The concept of pOH is closely related to pH, which most students are familiar with. While pH is a measure of the hydrogen ion concentration in a solution, pOH provides the measure of the hydroxide ion concentration. Mathematically, it is defined as the negative logarithm of the hydroxide ion concentration, represented as

• \( pOH = -\log_{10}([OH^-])\).

A key understanding here is that the pH and the pOH are connected through the ion-product constant of water at 25°C,

• \( Kw = 1.0 \times 10^{-14}\).

The relationship is expressed as

• \( pH + pOH = 14\).

This means that if you know either the pH or pOH of a solution, you can easily find the other. When considering buffer solutions involving weak bases, understanding pOH is essential. It helps in calculating the basic component's contribution to the overall chemical behavior of the buffer.

pKb

The strength of a base is indicated by its base dissociation constant, commonly denoted as Kb. Think of it as a measure of a base's ability to accept protons. For practical purposes, we often use pKb, which is the negative logarithm of the base dissociation constant:

• \(pK_b = -\log_{10}(K_b) \).

This helps simplify calculations, especially when working with very small numbers like Kb values typically are.

Smaller pKb values mean that the base is strong, just as smaller pKa values point to a stronger acid. It's important to understand that pKb and pKa are related through the equation:

• \(pK_b + pK_a = 14\),

at 25°C, which provides a direct connection between the strength of a base and its conjugate acid. By understanding pKb, students can effectively gauge the positions of equilibrium in reactions involving bases.

Buffer Solution

A buffer solution is a special type of solution that resists drastic changes in pH. This is particularly crucial when small amounts of acids or bases are added.
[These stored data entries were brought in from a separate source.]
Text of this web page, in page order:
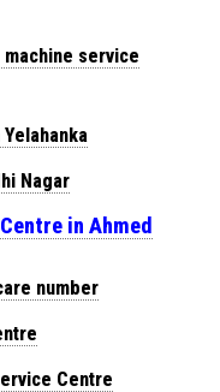
machine service
Nagar
in Ahmed
number
Centre
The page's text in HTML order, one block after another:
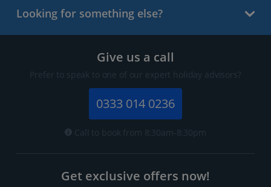
Looking for something else?
Give us a call
Prefer to speak to one of our expert holiday advisors?
0333 014 0236
Call to book from 8:30am-8:30pm
Get exclusive offers now!
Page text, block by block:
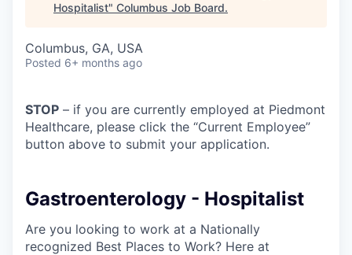
Hospitalist" Columbus Job Board.
Columbus, GA, USA
Posted 6+ months ago
STOP – if you are currently employed at Piedmont
Healthcare, please click the “Current Employee”
button above to submit your application.
Gastroenterology - Hospitalist
Are you looking to work at a Nationally
recognized Best Places to Work? Here at
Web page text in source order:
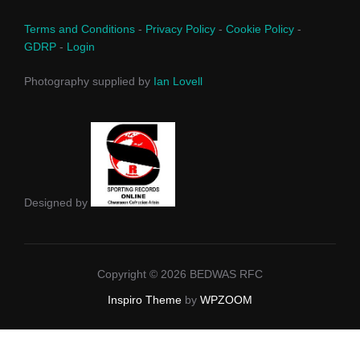
Terms and Conditions - Privacy Policy - Cookie Policy -
GDRP - Login
Photography supplied by Ian Lovell
Designed by
Copyright © 2026 BEDWAS RFC
Inspiro Theme by WPZOOM
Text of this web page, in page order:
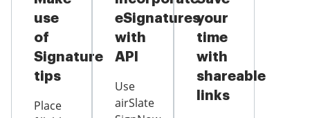
use
of
Signature
tips
Place
eSignatures
with
API
Use
airSlate
your
time
with
shareable
links
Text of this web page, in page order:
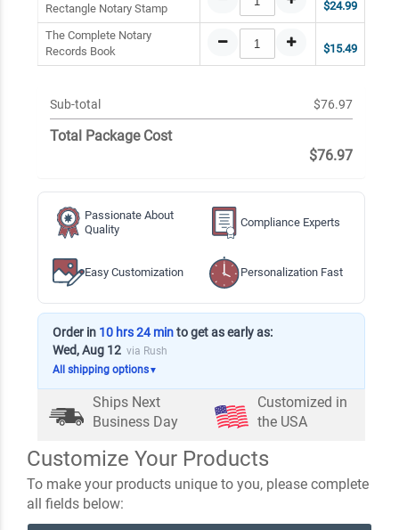
Rectangle Notary Stamp
$24.99
The Complete Notary
Records Book
$15.49
Sub-total $76.97
Total Package Cost
$76.97
Passionate About
Quality
Compliance Experts
Easy Customization Personalization Fast
Order in 10 hrs 24 minto get as early as:
Wed, Aug 12 via Rush
All shipping options▼
Ships Next
Business Day
Customized in
the USA
Customize Your Products
To make your products unique to you, please complete
all fields below:
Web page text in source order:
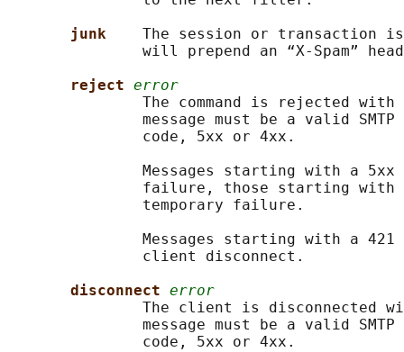
junk The session or transaction
will prepend an “X-Spam”
reject error
The command is rejected
message must be a valid SMTP
               code, 5xx or 4xx.
Messages starting with a
failure, those starting with
               temporary failure.
Messages starting with a 421
               client disconnect.
disconnect error
The client is disconnected
message must be a valid SMTP
               code, 5xx or 4xx.
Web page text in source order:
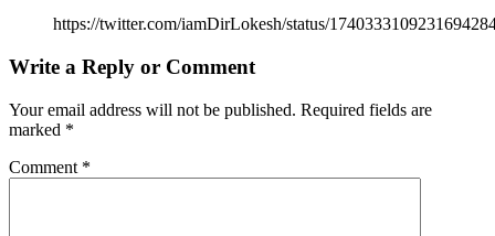
https://twitter.com/iamDirLokesh/status/
Write a Reply or Comment
Your email address will not be published. Required fields are
marked *
Comment *
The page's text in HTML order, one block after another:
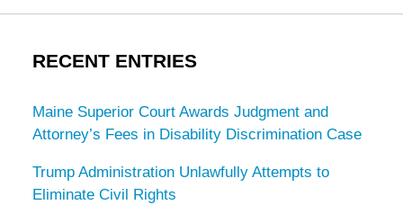
RECENT ENTRIES
Maine Superior Court Awards Judgment and
Attorney’s Fees in Disability Discrimination Case
Trump Administration Unlawfully Attempts to
Eliminate Civil Rights

A typical buffer is composed of a weak acid and its conjugate base or, as described in the exercise, a weak base and its conjugate acid.
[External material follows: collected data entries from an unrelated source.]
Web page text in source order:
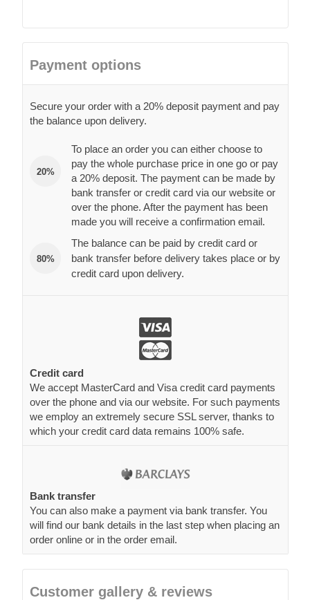
Payment options
Secure your order with a 20% deposit payment and pay
the balance upon delivery.
20%
To place an order you can either choose to
pay the whole purchase price in one go or pay
a 20% deposit. The payment can be made by
bank transfer or credit card via our website or
over the phone. After the payment has been
made you will receive a confirmation email.
80%
The balance can be paid by credit card or
bank transfer before delivery takes place or by
credit card upon delivery.
Credit card
We accept MasterCard and Visa credit card payments
over the phone and via our website. For such payments
we employ an extremely secure SSL server, thanks to
which your credit card data remains 100% safe.
Bank transfer
You can also make a payment via bank transfer. You
will find our bank details in the last step when placing an
order online or in the order email.
Customer gallery & reviews
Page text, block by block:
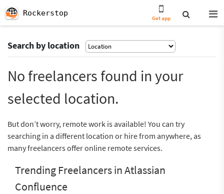
Rockerstop
Get app
Search by location
No freelancers found in your
selected location.
But don’t worry, remote work is available! You can try
searching in a different location or hire from anywhere, as
many freelancers offer online remote services.
Trending Freelancers in Atlassian
Confluence
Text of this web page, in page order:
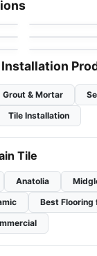
by Ciot Tiles
Vogue
by Ciot Tiles
Grout & Mortar
Tile Installation
Tile
Anatolia
Best Flooring
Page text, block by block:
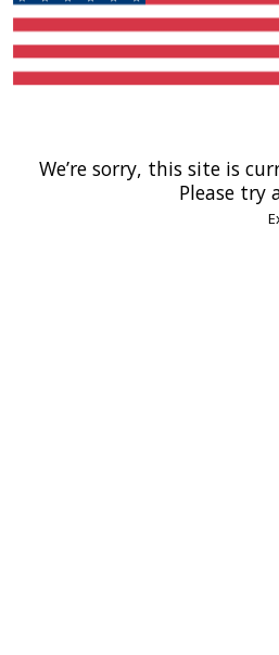
We’re sorry, this site is
Please try
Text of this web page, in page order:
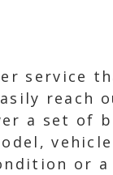
service
reach
a set of
or
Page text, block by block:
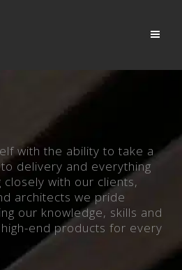
with the ability to take a
delivery and everything
with our clients,
architects we pride
our knowledge, skills and
end products for every
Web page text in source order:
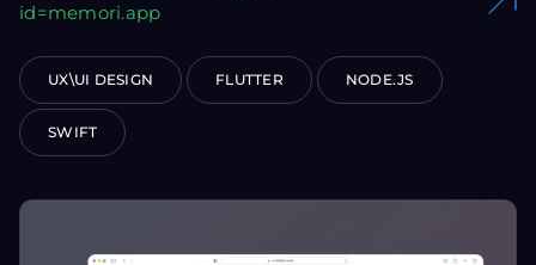
id=memori.app
UX\UI DESIGN FLUTTER NODE.JS
SWIFT
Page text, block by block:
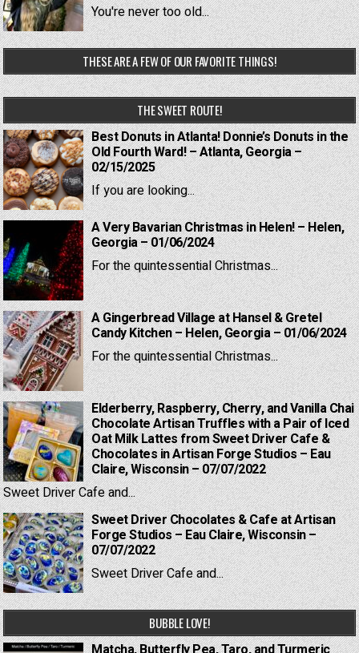
You're never too old...
THESE ARE A FEW OF OUR FAVORITE THINGS!
THE SWEET ROUTE!
Best Donuts in Atlanta! Donnie’s Donuts in the
Old Fourth Ward! – Atlanta, Georgia –
02/15/2025
If you are looking...
A Very Bavarian Christmas in Helen! – Helen,
Georgia – 01/06/2024
For the quintessential Christmas...
A Gingerbread Village at Hansel & Gretel
Candy Kitchen – Helen, Georgia – 01/06/2024
For the quintessential Christmas...
Elderberry, Raspberry, Cherry, and Vanilla Chai
Chocolate Artisan Truffles with a Pair of Iced
Oat Milk Lattes from Sweet Driver Cafe &
Chocolates in Artisan Forge Studios – Eau
Claire, Wisconsin – 07/07/2022
Sweet Driver Cafe and...
Sweet Driver Chocolates & Cafe at Artisan
Forge Studios – Eau Claire, Wisconsin –
07/07/2022
Sweet Driver Cafe and...
BUBBLE LOVE!
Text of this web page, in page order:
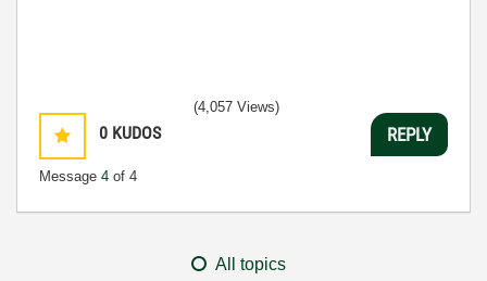
0 KUDOS
Message 4 of 4
(4,057 Views)
REPLY
All topics
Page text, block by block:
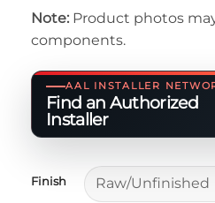
Note: Product photos
components.
AAL INSTALLER
Find an Authorized
Installer
Finish
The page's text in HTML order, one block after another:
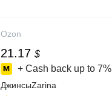
Ozon
21.17 $
+ Cash back up to 7%
ДжинсыZarina
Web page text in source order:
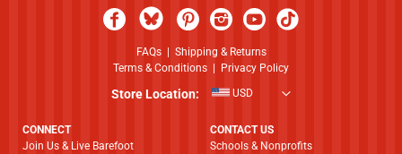
FAQs| Shipping & Returns
Terms & Conditions
Privacy Policy
Store Location: USD
CONNECT
Join Us & Live Barefoot
CONTACT US
Schools & Nonprofits
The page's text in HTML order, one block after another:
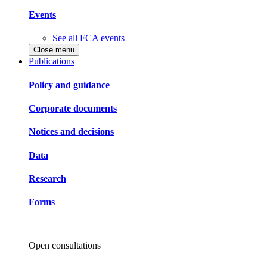
Events
See all FCA events
Close menu
Publications
Policy and guidance
Corporate documents
Notices and decisions
Data
Research
Forms
Open consultations
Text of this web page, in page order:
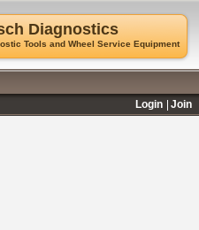
Diagnostics
Tools and Wheel Service Equipment
Login
Join
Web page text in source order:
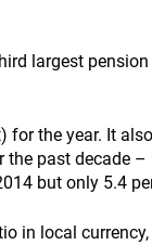
largest
for the year. It
the past decade –
but only 5.4
in local currency,
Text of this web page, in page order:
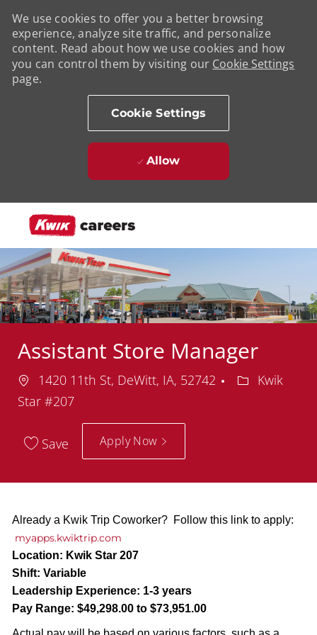
We use cookies to offer you a better browsing
experience, analyze site traffic, and personalize
content. Read about how we use cookies and how
you can control them by visiting our Cookie Settings
page.
Cookie Settings
Allow
Assistant Store Manager
Location
1420 11th St, DeWitt, IA, 52742 Department
Kwik
Star #207
Save Apply Now
Already a Kwik Trip Coworker? Follow this link to apply:
myapps.kwiktrip.com
Location: Kwik Star 207
Shift: Variable
Leadership Experience: 1-3 years
Pay Range: $49,298.00 to $73,951.00
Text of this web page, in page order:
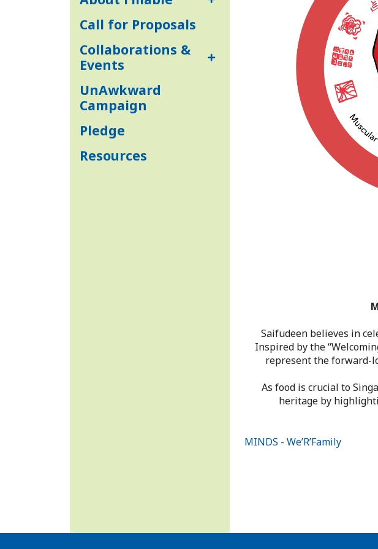
Call for Proposals
Collaborations &
Events
UnAwkward
Campaign
Pledge
Resources
Saifudeen believes in
Inspired by the
represent the forward-
As food is crucial to
heritage by
MINDS - We’R’Family
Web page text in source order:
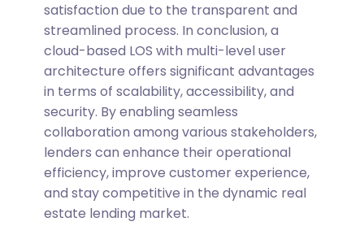
satisfaction due to the transparent and
streamlined process. In conclusion, a
cloud-based LOS with multi-level user
architecture offers significant advantages
in terms of scalability, accessibility, and
security. By enabling seamless
collaboration among various stakeholders,
lenders can enhance their operational
efficiency, improve customer experience,
and stay competitive in the dynamic real
estate lending market.
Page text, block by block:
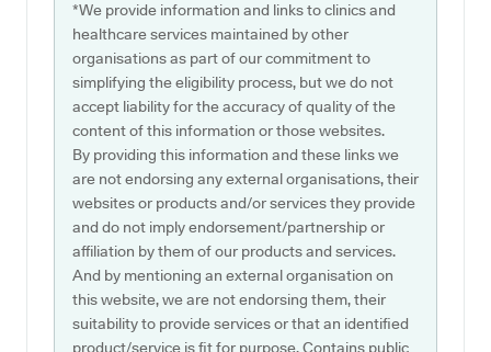
*We provide information and links to clinics and
healthcare services maintained by other
organisations as part of our commitment to
simplifying the eligibility process, but we do not
accept liability for the accuracy of quality of the
content of this information or those websites.
By providing this information and these links we
are not endorsing any external organisations, their
websites or products and/or services they provide
and do not imply endorsement/partnership or
affiliation by them of our products and services.
And by mentioning an external organisation on
this website, we are not endorsing them, their
suitability to provide services or that an identified
product/service is fit for purpose. Contains public
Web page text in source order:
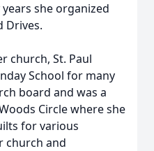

For instance, a buffer can consist of ammonia ( NH₃ ) and ammonium ions ( NH₄^+ ).

The magic of buffer solutions arises from their equilibrium directly involving both components that can react with added acids or bases to neutralize them:

• When an acid ( H^+ ) is added, the weak base component neutralizes it.
• When a base ( OH^- ) is added, the conjugate acid neutralizes it.
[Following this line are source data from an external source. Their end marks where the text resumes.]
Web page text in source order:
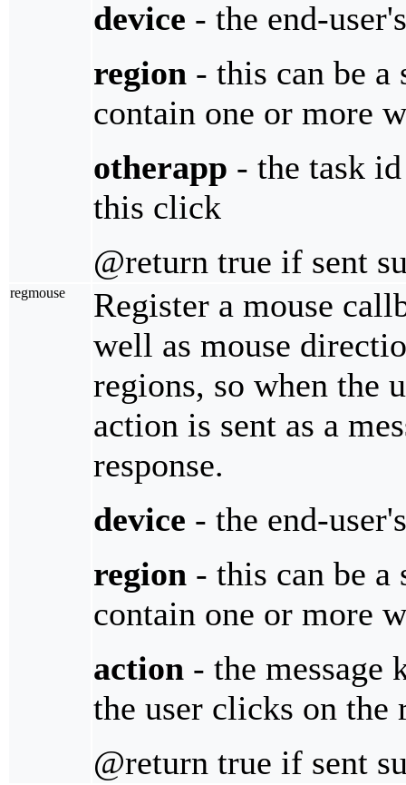
device - the end-
region - this can be
contain one or more
otherapp - the task
this click
@return true if sent
regmouse
Register a mouse
well as mouse
regions, so when the
action is sent as a
response.
device - the end-
region - this can be
contain one or more
action - the message
the user clicks on the
@return true if sent
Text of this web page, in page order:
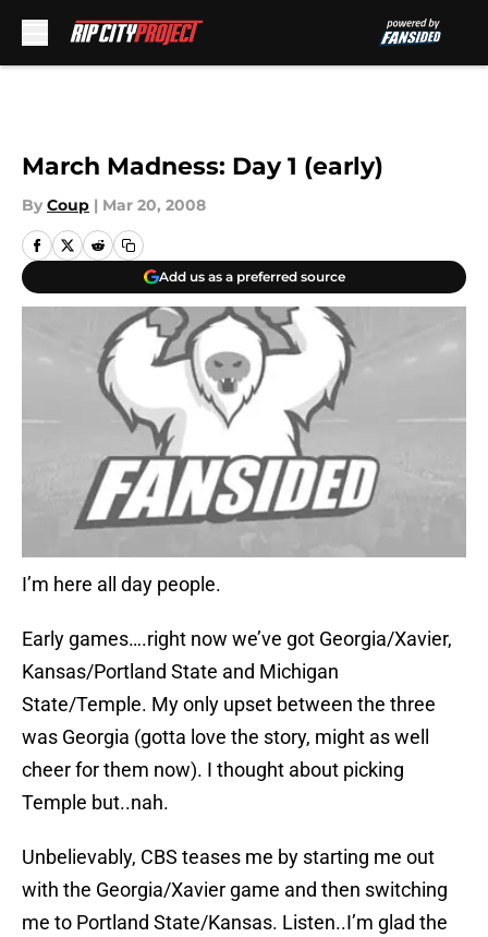
March Madness: Day 1 (early)
By Coup | Mar 20, 2008
Add us as a preferred source
I’m here all day people.
Early games….right now we’ve got Georgia/Xavier,
Kansas/Portland State and Michigan
State/Temple. My only upset between the three
was Georgia (gotta love the story, might as well
cheer for them now). I thought about picking
Temple but..nah.
Unbelievably, CBS teases me by starting me out
with the Georgia/Xavier game and then switching
me to Portland State/Kansas. Listen..I’m glad the
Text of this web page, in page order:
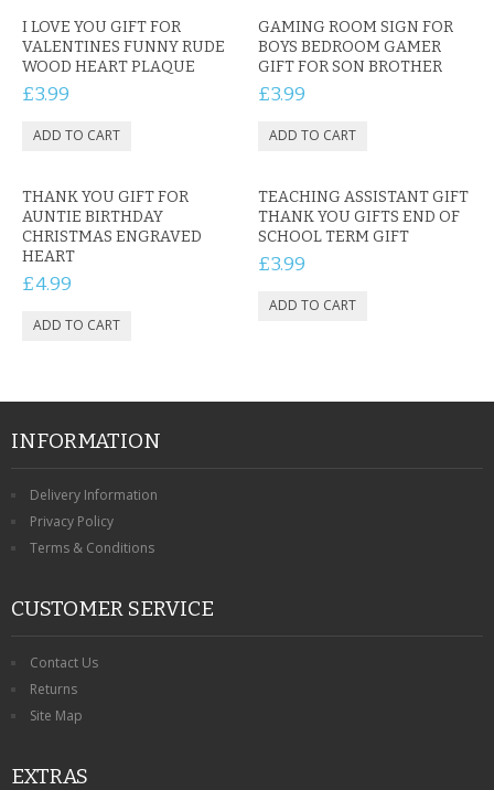
I LOVE YOU GIFT FOR
VALENTINES FUNNY RUDE
WOOD HEART PLAQUE
£3.99
GAMING ROOM SIGN FOR
BOYS BEDROOM GAMER
GIFT FOR SON BROTHER
£3.99
THANK YOU GIFT FOR
AUNTIE BIRTHDAY
CHRISTMAS ENGRAVED
HEART
£4.99
TEACHING ASSISTANT GIFT
THANK YOU GIFTS END OF
SCHOOL TERM GIFT
£3.99
INFORMATION
Delivery Information
Privacy Policy
Terms & Conditions
CUSTOMER SERVICE
Contact Us
Returns
Site Map
EXTRAS
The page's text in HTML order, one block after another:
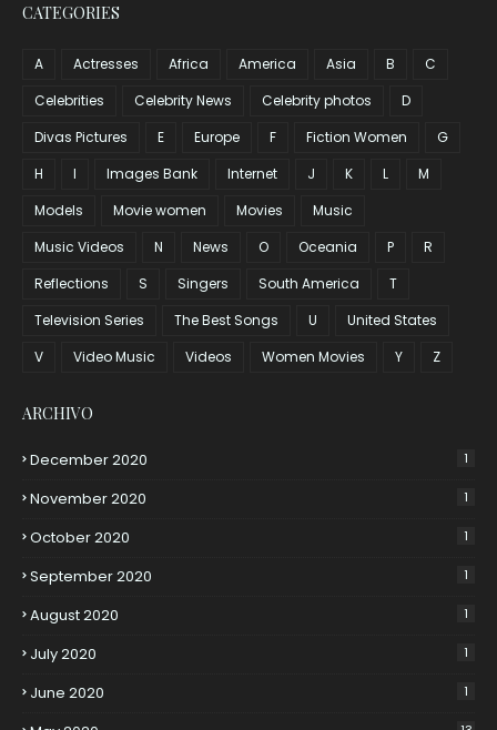
CATEGORIES
A Actresses Africa America Asia B
C
Celebrities
Celebrity News Celebrity photos
D
Divas Pictures
E Europe F Fiction Women
G
H
I Images Bank Internet J K L
M
Models
Movie women Movies
Music
Music Videos
N News O Oceania P
R
Reflections
S Singers South America
T
Television Series
The Best Songs U
United States
V
Video Music Videos Women Movies Y Z
ARCHIVO
December 2020 1
November 2020 1
October 2020 1
September 2020 1
August 2020 1
July 2020 1
June 2020 1

This balance prevents significant shifts in pH, making buffer solutions incredibly useful in both laboratory and biological settings. Understanding the Henderson-Hasselbalch equation for buffers helps predict the pH (or pOH) given the concentrations of components in the buffer. This is crucial in maintaining pH stability in many chemical applications.